TASK PROMPT:
Exactly the lines from the top of the records below through the one containing "词汇语法31H表[fig-table-31H] [53, 450]" must be set down, with no line added or dropped.

(Stored entries)
★ ★ ★ ★ ★ ★ ★

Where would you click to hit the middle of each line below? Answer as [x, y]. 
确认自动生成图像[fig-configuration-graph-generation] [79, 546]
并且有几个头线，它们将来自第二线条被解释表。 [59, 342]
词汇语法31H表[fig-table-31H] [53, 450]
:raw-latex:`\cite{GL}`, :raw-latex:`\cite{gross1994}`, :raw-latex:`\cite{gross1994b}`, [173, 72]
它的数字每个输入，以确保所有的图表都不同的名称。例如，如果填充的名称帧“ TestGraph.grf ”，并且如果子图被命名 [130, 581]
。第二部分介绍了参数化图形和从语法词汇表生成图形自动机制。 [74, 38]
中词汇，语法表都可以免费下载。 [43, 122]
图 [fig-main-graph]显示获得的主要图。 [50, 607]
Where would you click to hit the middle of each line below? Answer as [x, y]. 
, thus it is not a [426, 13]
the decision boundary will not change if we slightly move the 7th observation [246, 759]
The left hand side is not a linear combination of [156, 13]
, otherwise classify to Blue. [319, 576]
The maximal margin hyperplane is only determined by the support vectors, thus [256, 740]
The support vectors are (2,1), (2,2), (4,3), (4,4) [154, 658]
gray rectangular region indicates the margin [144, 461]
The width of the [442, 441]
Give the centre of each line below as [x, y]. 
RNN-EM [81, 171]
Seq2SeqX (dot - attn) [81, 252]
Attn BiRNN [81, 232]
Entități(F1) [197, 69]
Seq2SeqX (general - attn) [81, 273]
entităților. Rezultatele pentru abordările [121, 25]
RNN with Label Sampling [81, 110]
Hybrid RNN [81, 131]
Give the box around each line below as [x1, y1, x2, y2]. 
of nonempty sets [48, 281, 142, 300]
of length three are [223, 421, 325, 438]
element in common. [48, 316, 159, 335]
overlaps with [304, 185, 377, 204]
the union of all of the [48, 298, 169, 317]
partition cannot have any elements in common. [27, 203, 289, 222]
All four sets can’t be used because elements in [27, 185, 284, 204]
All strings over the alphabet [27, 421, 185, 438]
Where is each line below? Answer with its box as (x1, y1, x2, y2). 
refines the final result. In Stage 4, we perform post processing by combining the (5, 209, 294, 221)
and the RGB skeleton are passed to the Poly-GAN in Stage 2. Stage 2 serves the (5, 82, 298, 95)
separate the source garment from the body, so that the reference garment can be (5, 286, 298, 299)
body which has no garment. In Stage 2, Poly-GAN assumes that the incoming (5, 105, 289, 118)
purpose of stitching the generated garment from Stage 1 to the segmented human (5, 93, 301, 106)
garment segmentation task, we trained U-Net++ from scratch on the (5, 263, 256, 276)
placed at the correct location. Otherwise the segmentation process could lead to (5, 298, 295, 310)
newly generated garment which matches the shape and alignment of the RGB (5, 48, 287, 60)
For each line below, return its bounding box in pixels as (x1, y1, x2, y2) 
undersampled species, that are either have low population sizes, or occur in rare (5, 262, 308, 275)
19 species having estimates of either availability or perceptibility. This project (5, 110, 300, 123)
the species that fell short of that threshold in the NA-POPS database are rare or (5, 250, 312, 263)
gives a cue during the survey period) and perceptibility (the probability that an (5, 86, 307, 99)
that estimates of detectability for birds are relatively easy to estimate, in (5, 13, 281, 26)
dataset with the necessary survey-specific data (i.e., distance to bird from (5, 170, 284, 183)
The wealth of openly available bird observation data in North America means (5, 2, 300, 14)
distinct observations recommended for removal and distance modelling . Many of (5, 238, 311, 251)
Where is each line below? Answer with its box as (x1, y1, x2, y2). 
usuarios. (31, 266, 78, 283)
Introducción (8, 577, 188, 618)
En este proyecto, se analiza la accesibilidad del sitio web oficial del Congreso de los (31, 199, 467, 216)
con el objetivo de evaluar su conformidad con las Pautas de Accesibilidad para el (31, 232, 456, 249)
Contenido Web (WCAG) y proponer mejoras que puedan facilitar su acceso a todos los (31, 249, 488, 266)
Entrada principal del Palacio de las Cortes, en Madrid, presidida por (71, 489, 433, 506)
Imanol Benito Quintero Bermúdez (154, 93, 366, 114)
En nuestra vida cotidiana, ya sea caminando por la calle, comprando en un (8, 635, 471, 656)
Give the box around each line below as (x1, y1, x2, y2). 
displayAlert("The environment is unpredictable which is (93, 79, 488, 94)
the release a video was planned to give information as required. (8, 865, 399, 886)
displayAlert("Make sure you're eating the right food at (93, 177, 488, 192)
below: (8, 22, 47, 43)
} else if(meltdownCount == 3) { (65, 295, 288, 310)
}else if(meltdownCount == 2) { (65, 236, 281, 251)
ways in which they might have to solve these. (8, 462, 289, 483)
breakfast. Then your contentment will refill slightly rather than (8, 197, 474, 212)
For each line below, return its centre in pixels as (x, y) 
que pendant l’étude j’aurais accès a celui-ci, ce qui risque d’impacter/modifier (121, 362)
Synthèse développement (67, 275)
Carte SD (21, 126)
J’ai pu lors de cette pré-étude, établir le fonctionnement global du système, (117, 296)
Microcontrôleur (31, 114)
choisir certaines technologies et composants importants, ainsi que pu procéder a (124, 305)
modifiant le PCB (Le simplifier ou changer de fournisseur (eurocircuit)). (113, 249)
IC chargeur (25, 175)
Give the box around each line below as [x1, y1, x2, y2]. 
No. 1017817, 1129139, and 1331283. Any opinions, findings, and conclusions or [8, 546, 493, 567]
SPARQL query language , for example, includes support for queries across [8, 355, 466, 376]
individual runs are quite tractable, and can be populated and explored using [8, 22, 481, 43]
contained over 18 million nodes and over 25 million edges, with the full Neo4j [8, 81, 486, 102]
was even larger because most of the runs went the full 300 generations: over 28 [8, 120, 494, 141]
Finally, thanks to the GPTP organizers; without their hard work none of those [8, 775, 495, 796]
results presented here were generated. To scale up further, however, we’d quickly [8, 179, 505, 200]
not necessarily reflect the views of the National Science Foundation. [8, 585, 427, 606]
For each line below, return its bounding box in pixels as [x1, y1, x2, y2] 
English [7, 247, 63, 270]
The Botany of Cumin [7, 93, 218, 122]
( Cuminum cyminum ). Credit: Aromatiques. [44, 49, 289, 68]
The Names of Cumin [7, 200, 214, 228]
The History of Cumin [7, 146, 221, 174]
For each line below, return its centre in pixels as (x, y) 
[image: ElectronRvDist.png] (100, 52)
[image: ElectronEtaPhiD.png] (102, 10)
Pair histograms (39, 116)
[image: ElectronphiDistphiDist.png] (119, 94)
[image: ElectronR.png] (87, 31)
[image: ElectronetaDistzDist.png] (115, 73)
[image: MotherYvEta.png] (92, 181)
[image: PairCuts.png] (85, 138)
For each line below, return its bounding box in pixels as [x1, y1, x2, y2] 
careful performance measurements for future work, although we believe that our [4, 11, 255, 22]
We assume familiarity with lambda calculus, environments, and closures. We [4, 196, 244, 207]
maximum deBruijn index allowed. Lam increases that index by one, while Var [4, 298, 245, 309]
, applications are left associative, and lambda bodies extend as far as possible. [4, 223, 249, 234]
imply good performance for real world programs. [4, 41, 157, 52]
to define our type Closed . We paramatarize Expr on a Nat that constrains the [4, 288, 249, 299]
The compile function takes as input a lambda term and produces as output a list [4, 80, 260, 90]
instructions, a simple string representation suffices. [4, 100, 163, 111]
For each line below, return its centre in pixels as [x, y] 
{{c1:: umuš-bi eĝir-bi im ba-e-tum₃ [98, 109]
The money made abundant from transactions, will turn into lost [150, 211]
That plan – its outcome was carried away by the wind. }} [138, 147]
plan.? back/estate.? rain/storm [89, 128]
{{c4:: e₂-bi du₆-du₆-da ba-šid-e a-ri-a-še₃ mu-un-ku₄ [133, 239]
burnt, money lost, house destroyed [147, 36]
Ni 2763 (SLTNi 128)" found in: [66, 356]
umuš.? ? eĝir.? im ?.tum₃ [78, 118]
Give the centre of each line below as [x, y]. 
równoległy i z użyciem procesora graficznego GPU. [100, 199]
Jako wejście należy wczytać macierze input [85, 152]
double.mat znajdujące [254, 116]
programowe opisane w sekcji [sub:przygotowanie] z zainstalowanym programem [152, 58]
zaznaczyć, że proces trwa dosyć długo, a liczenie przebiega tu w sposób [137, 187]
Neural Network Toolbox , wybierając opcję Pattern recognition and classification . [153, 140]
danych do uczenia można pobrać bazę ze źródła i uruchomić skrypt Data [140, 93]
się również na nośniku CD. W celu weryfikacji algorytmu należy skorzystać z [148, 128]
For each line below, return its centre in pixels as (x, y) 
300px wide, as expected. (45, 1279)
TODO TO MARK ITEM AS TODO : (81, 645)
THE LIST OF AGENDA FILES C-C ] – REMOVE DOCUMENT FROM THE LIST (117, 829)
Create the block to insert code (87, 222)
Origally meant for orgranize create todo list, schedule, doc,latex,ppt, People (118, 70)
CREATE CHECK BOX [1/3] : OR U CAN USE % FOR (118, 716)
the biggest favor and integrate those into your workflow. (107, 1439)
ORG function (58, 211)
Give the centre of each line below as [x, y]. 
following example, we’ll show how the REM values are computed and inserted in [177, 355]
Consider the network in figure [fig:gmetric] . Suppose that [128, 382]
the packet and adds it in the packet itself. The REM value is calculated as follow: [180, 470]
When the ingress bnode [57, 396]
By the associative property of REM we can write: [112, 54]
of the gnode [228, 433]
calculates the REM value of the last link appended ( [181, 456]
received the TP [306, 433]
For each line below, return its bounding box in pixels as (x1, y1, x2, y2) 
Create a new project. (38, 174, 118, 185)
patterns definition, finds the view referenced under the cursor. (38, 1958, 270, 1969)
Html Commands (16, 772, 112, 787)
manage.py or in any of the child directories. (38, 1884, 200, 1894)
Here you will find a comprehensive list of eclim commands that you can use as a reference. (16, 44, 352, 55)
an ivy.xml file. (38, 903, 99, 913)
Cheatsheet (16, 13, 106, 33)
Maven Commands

★ ★ ★ ★ ★ ★ ★

TASK OUTPUT:
Where would you click to hit the middle of each line below? Answer as [x, y]. 
确认自动生成图像[fig-configuration-graph-generation] [79, 546]
并且有几个头线，它们将来自第二线条被解释表。 [59, 342]
词汇语法31H表[fig-table-31H] [53, 450]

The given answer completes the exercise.